Cohoangler,
Historically Willapa Bay produced very few Chinook, and that was when the watershed stream basins were pristine. The dominant species were coho and chum salmon because the habitat was (still is in relative terms) very well suited to them. The current WB plan is fatally flawed in that it intends to have the Willapa River naturally produce a significant self-sustaining run of fall Chinook. In my best estimation that cannot happen. None of the basin watersheds are remotely near pristine. Given the locations where Chinook could and would spawn, redds will be silted in with fine sediments and the eggs and alevins suffocated. The Willapa basin will never recover to the point where it could be a good Chinook producer because the land use foreseeable for the next 100 years is tree farming for timber and agriculture. This assures that potential Chinook habitat is compromised to the point where a self-sustaining run is extremely unlikely.
WB could continue to produce natural origin coho and chum salmon for the foreseeable future - although not at anywhere near historical levels - because they spawn and rear in different locations and times that are more compatible with contemporary hydrologic conditions.

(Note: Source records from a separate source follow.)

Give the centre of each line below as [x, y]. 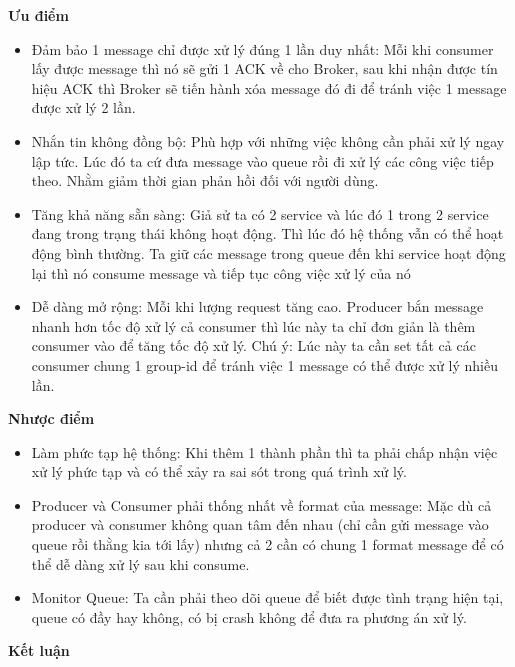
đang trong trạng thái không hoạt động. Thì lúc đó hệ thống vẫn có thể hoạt [267, 233]
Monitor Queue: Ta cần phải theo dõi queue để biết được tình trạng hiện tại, [267, 597]
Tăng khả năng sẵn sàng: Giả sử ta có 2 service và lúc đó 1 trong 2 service [260, 213]
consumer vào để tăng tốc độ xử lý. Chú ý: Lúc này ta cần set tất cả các [253, 345]
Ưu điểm [38, 15]
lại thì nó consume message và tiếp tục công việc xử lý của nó [221, 272]
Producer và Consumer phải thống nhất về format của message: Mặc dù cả [261, 504]
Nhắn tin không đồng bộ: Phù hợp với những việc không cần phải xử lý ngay [268, 140]

And Rivrguy is right about the Naselle. Although its headwaters are also a tree farm, it has stream channel attributes that are slightly to significantly better for natural Chinook production, and certainly better than the Willapa River. So WDFW proposes to move most all the hatchery Chinook production to Naselle, which has been a troublesome hatchery since it opened in 1978. Throwing good money after bad appears central to the WDFW hatchery program.